Running Llama3 Returns Tensor Allocate Status 2

Question

Running Llama3 Returns Tensor Allocate Status 2

pedrohernandezgeladocma opened this issue 4 months ago · 3 comments

pedrohernandezgeladocma commented 4 months ago

When running the notebook for inference using Llama3

import time
import torch
from transformers import AutoTokenizer
from transformers_neuronx import LlamaForSampling
from transformers import LlamaForCausalLM, LlamaTokenizer, PreTrainedTokenizerFast
from transformers_neuronx import LlamaForSampling, NeuronConfig, GQA, QuantizationConfig
from transformers_neuronx.config import GenerationConfig 

# Set this to the Hugging Face model ID
model_id = "meta-llama/Meta-Llama-3-8B"

neuron_config = NeuronConfig(
                    on_device_embedding=False,
                    attention_layout='BSH',
                    fuse_qkv=True,
                    group_query_attention=GQA.REPLICATED_HEADS,
                    quant=QuantizationConfig(),
                    on_device_generation=GenerationConfig(do_sample=True)
              )

# load meta-llama/Llama-3-8B to the NeuronCores with 24-way tensor parallelism and run compilation
neuron_model = LlamaForSampling.from_pretrained(model_id, neuron_config=neuron_config, batch_size=1, tp_degree=24, amp='f16', n_positions=4096)
neuron_model.to_neuron()

There is a return error code of:

nrt_tensor_allocate status=2 message="Invalid"
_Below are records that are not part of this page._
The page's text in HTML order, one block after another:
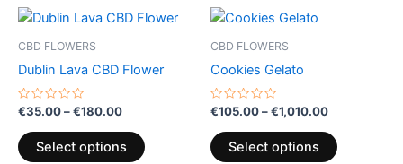
on
CBD FLOWERS
Dublin Lava CBD Flower
Rated
out
of
5
€35.00–€180.00
Price
€180.00
Select options
This
options
CBD FLOWERS
Cookies Gelato
Rated
out
of
5
€105.00–€1,010.00
Select options
options
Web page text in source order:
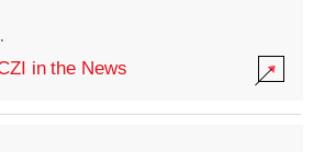
·
in the News
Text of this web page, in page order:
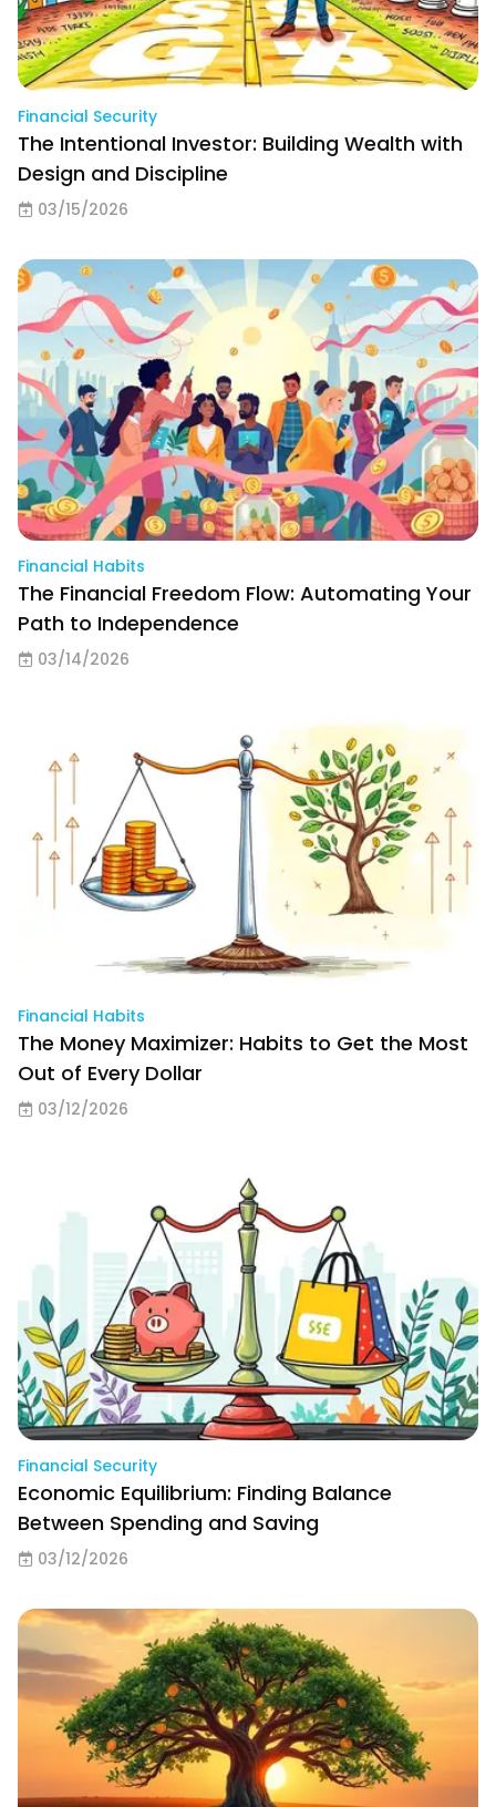
Financial Security
The Intentional Investor: Building Wealth with
Design and Discipline
03/15/2026
Financial Habits
The Financial Freedom Flow: Automating Your
Path to Independence
03/14/2026
Financial Habits
The Money Maximizer: Habits to Get the Most
Out of Every Dollar
03/12/2026
Financial Security
Economic Equilibrium: Finding Balance
Between Spending and Saving
03/12/2026
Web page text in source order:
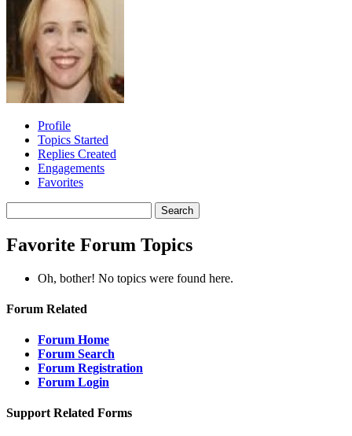
Profile
Topics Started
Replies Created
Engagements
Favorites
topics:
Favorite Forum Topics
Oh, bother! No topics were found here.
Forum Related
Forum Home
Forum Search
Forum Registration
Forum Login
Support Related Forms
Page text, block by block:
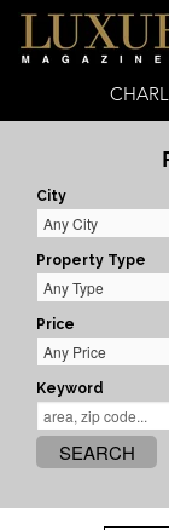
City
Property Type
Price
Keyword
SEARCH
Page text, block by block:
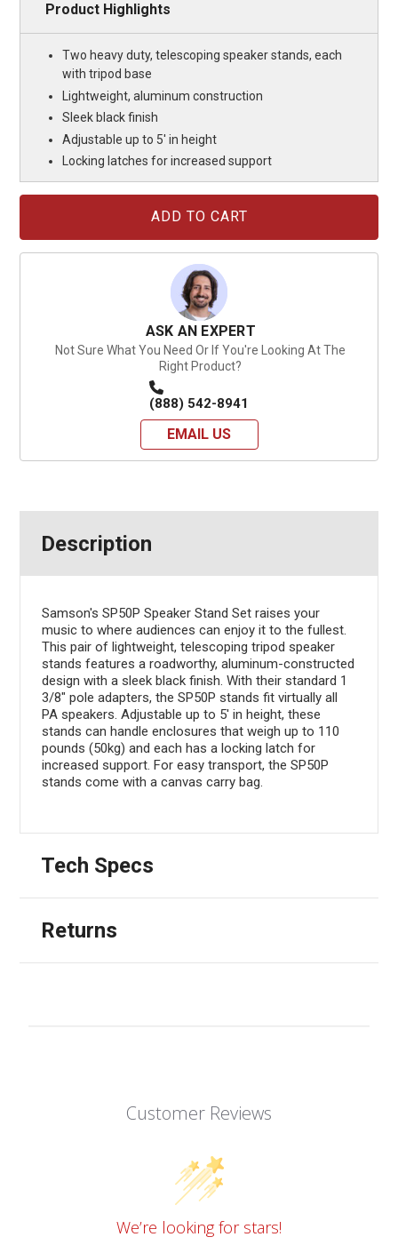
Product Highlights
Two heavy duty, telescoping speaker stands, each
with tripod base
Lightweight, aluminum construction
Sleek black finish
Adjustable up to 5' in height
Locking latches for increased support
ASK AN EXPERT
Not Sure What You Need Or If You're Looking At The
Right Product?
(888) 542-8941
EMAIL US
Description
Samson's SP50P Speaker Stand Set raises your
music to where audiences can enjoy it to the fullest.
This pair of lightweight, telescoping tripod speaker
stands features a roadworthy, aluminum-constructed
design with a sleek black finish. With their standard 1
3/8" pole adapters, the SP50P stands fit virtually all
PA speakers. Adjustable up to 5' in height, these
stands can handle enclosures that weigh up to 110
pounds (50kg) and each has a locking latch for
increased support. For easy transport, the SP50P
stands come with a canvas carry bag.
Tech Specs
Returns
Customer Reviews
We’re looking for stars!
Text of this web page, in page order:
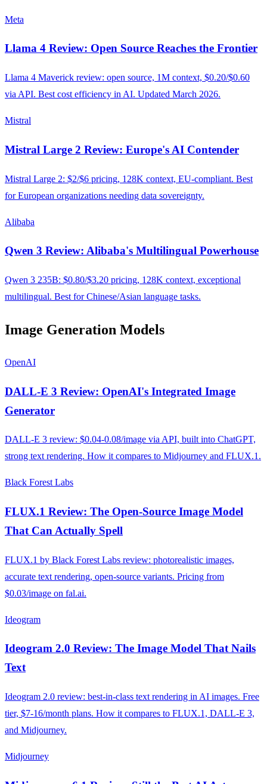
Meta
Llama 4 Review: Open Source Reaches the Frontier
Llama 4 Maverick review: open source, 1M context, $0.20/$0.60
via API. Best cost efficiency in AI. Updated March 2026.
Mistral
Mistral Large 2 Review: Europe's AI Contender
Mistral Large 2: $2/$6 pricing, 128K context, EU-compliant. Best
for European organizations needing data sovereignty.
Alibaba
Qwen 3 Review: Alibaba's Multilingual Powerhouse
Qwen 3 235B: $0.80/$3.20 pricing, 128K context, exceptional
multilingual. Best for Chinese/Asian language tasks.
Image Generation Models
OpenAI
DALL-E 3 Review: OpenAI's Integrated Image
Generator
DALL-E 3 review: $0.04-0.08/image via API, built into ChatGPT,
strong text rendering. How it compares to Midjourney and FLUX.1.
Black Forest Labs
FLUX.1 Review: The Open-Source Image Model
That Can Actually Spell
FLUX.1 by Black Forest Labs review: photorealistic images,
accurate text rendering, open-source variants. Pricing from
$0.03/image on fal.ai.
Ideogram
Ideogram 2.0 Review: The Image Model That Nails
Text
Ideogram 2.0 review: best-in-class text rendering in AI images. Free
tier, $7-16/month plans. How it compares to FLUX.1, DALL-E 3,
and Midjourney.
Midjourney
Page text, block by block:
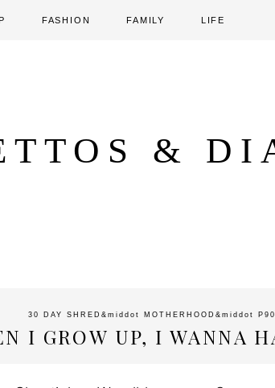
FASHION FAMILY LIFE
&
30 DAY SHRED &middot MOTHERHOOD &middot
I GROW UP, I WANNA
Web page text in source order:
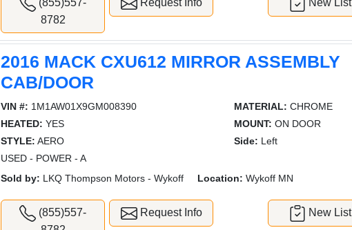
(855)557-
8782
Request Info New List
2016 MACK CXU612 MIRROR ASSEMBLY
CAB/DOOR
VIN #: 1M1AW01X9GM008390 MATERIAL: CHROME
HEATED: YES MOUNT: ON DOOR
STYLE: AERO Side: Left
USED - POWER - A
Sold by: LKQ Thompson Motors - Wykoff Location: Wykoff MN
(855)557-
Request Info New List
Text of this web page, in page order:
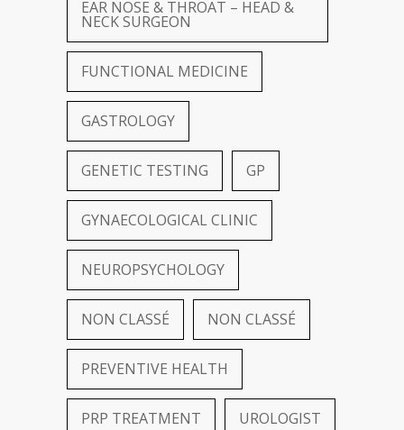
EAR NOSE & THROAT – HEAD &
NECK SURGEON
FUNCTIONAL MEDICINE
GASTROLOGY
GENETIC TESTING GP
GYNAECOLOGICAL CLINIC
NEUROPSYCHOLOGY
NON CLASSÉ NON CLASSÉ
PREVENTIVE HEALTH
PRP TREATMENT UROLOGIST
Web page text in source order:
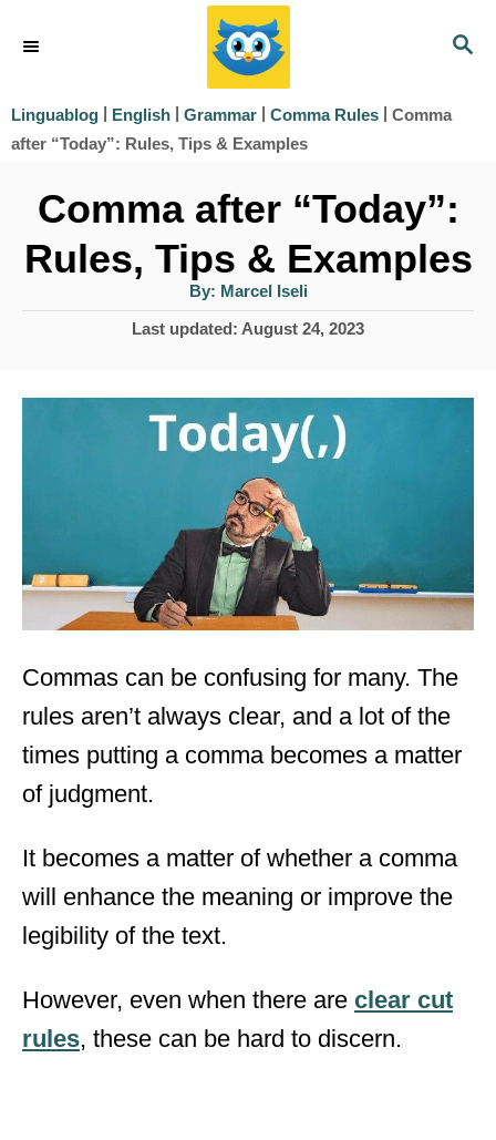
S
R
Linguablog | English | Grammar | Comma Rules | Comma
after “Today”: Rules, Tips & Examples
Comma after “Today”:
Rules, Tips & Examples
By: A
u
t
h
Marcel Iseli
PLast updated: August 24, 2023
Commas can be confusing for many. The
rules aren’t always clear, and a lot of the
times putting a comma becomes a matter
of judgment.
It becomes a matter of whether a comma
will enhance the meaning or improve the
legibility of the text.
However, even when there are clear cut
rules, these can be hard to discern.
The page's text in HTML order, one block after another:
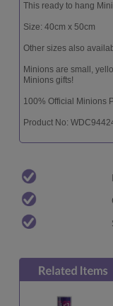
This ready to hang
Size: 40cm x 50cm
Other sizes also
Minions are small,
Minions gifts!
100% Official Minions
Product No:
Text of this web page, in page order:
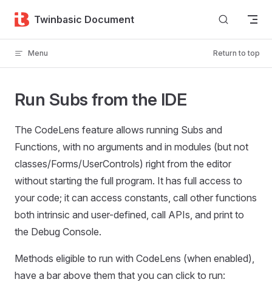
Skip to content
Twinbasic Document
Menu Return to top
Run Subs from the IDE
The CodeLens feature allows running Subs and
Functions, with no arguments and in modules (but not
classes/Forms/UserControls) right from the editor
without starting the full program. It has full access to
your code; it can access constants, call other functions
both intrinsic and user-defined, call APIs, and print to
the Debug Console.
Methods eligible to run with CodeLens (when enabled),
have a bar above them that you can click to run:
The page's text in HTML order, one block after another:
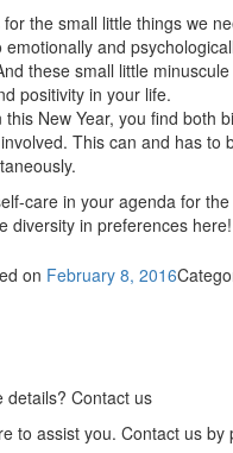
the small little things we
emotionally and
these small little
positivity in your life.
New Year, you find both
This can and has
care in your agenda for
diversity in preferences here!
on February 8, 2016
details? Contact us
to assist you. Contact us
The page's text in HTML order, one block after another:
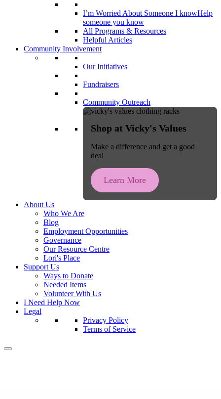
I’m Worried About Someone I knowHelp
someone you know
All Programs & Resources
Helpful Articles
Community Involvement
Our Initiatives
Fundraisers
Community Outreach
Shop at Vicky's Values
Make a difference and get a good
deal
Learn More
About Us
Who We Are
Blog
Employment Opportunities
Governance
Our Resource Centre
Lori's Place
Support Us
Ways to Donate
Needed Items
Volunteer With Us
I Need Help Now
Legal
Privacy Policy
Terms of Service
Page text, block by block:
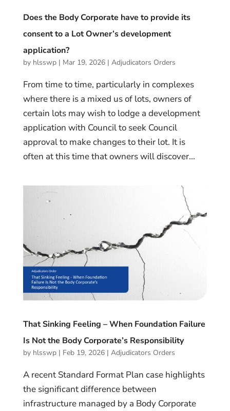
Does the Body Corporate have to provide its
consent to a Lot Owner’s development
application?
by hlsswp| Mar 19, 2026| Adjudicators Orders
From time to time, particularly in complexes
where there is a mixed us of lots, owners of
certain lots may wish to lodge a development
application with Council to seek Council
approval to make changes to their lot. It is
often at this time that owners will discover...
That Sinking Feeling – When Foundation Failure
Is Not the Body Corporate’s Responsibility
by hlsswp| Feb 19, 2026| Adjudicators Orders
A recent Standard Format Plan case highlights
the significant difference between
infrastructure managed by a Body Corporate
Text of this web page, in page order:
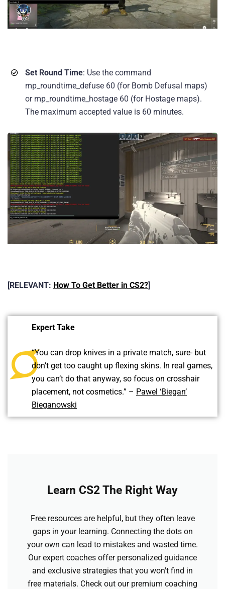
Set Round Time: Use the command
mp_roundtime_defuse 60 (for Bomb Defusal maps)
or mp_roundtime_hostage 60 (for Hostage maps).
The maximum accepted value is 60 minutes.
[RELEVANT: How To Get Better in CS2?]
Expert Take
“You can drop knives in a private match, sure- but
don’t get too caught up flexing skins. In real games,
you can’t do that anyway, so focus on crosshair
placement, not cosmetics.” – Pawel ‘Biegan’
Bieganowski
Learn CS2 The Right Way
Free resources are helpful, but they often leave
gaps in your learning. Connecting the dots on
your own can lead to mistakes and wasted time.
Our expert coaches offer personalized guidance
and exclusive strategies that you won't find in
free materials. Check out our premium coaching
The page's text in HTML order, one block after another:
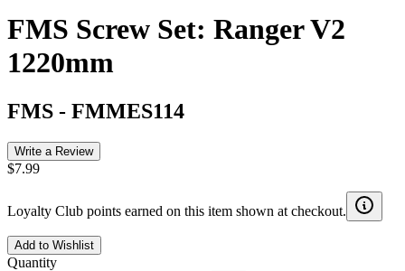
FMS Screw Set: Ranger V2
1220mm
FMS - FMMES114
Write a Review
$7.99
Loyalty Club points earned on this item shown at checkout.
Add to Wishlist
Quantity
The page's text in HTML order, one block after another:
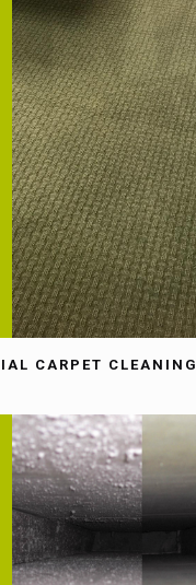
CARPET CLEANING
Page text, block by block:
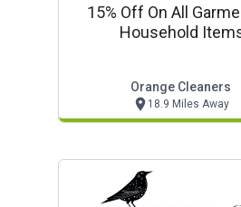
15% Off On All
Household
Orange Cleaners
18.9 Miles Away
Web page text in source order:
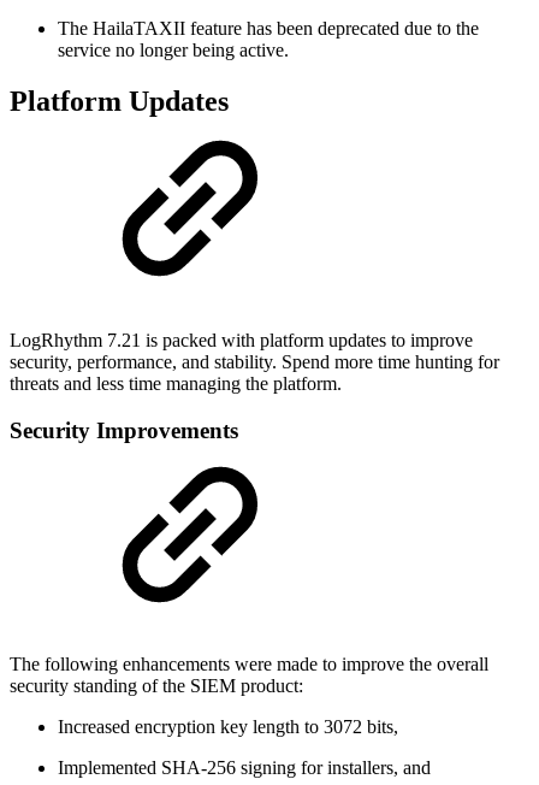
The HailaTAXII feature has been deprecated due to the
service no longer being active.
Platform Updates
LogRhythm 7.21 is packed with platform updates to improve
security, performance, and stability. Spend more time hunting for
threats and less time managing the platform.
Security Improvements
The following enhancements were made to improve the overall
security standing of the SIEM product:
Increased encryption key length to 3072 bits,
Implemented SHA-256 signing for installers, and
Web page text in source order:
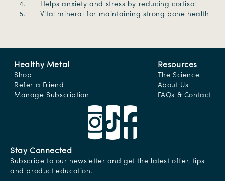
Helps anxiety and stress by reducing cortisol
Vital mineral for maintaining strong bone health
Healthy Metal
Shop
Refer a Friend
Manage Subscription
Resources
The Science
About Us
FAQs & Contact
Stay Connected
Subscribe to our newsletter and get the latest offer, tips
and product education.
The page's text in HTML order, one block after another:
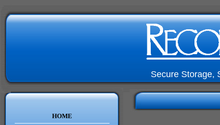
HOME
Secure Storage,
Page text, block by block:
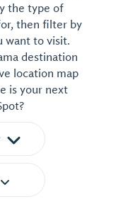
the type of
then filter by
want to visit.
destination
location map
is your next
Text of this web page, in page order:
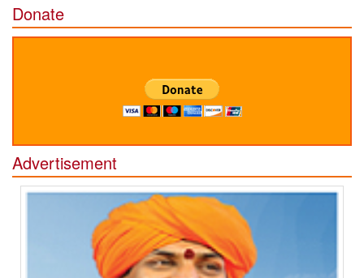
Donate
Advertisement
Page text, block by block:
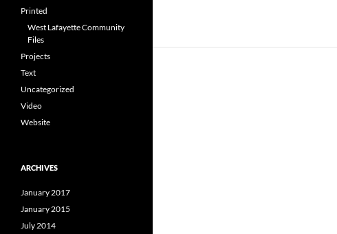
Printed
West Lafayette Community
Files
Projects
Text
Uncategorized
Video
Website
ARCHIVES
January 2017
January 2015
July 2014
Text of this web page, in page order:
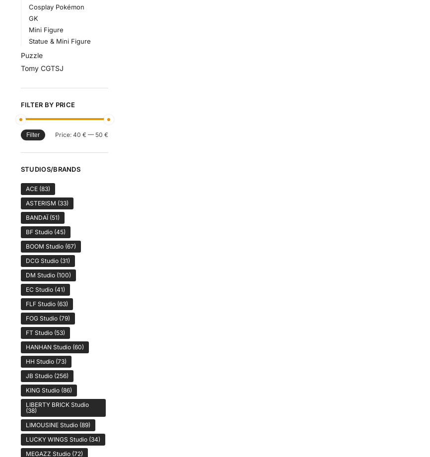
Cosplay Pokémon
GK
Mini Figure
Statue & Mini Figure
Puzzle
Tomy CGTSJ
FILTER BY PRICE
Filter Price:40 € — 50 €
STUDIOS/BRANDS
ACE(83)
ASTERISM (33)
BANDAÏ (51)
BF Studio(45)
BOOM Studio(67)
DCG Studio(31)
DM Studio(100)
EC Studio(41)
FLF Studio(63)
FOG Studio(79)
FT Studio(53)
HANHAN Studio(60)
HH Studio(73)
JB Studio(256)
KING Studio(86)
LIBERTY BRICK Studio
(38)
LIMOUSINE Studio(89)
LUCKY WINGS Studio(34)
MEGAZZ Studio(72)

Edit: instance type -> inf2.8xlarge Ubuntu 22 AMI

No dependencies issues as far as I understand but cannot trace the error beyond the function, also no references to the error on Troubleshooting

Answer 1 · 2024-05-22T14:53:43.000Z

Thanks @pedrohernandezgeladocma, we're taking a look.

Answer 2 · 2024-05-28T08:57:12.000Z

@aws-taylor I think this issue may be related to -> #749

Answer 3 · 2024-05-28T16:16:38.000Z

Hello @pedrohernandezgeladocma, we suspect the issue may be related to your instance type. Can you try again with a larger instance type? In particular, tp_degree=24 is too small for an inf2.8xlarge.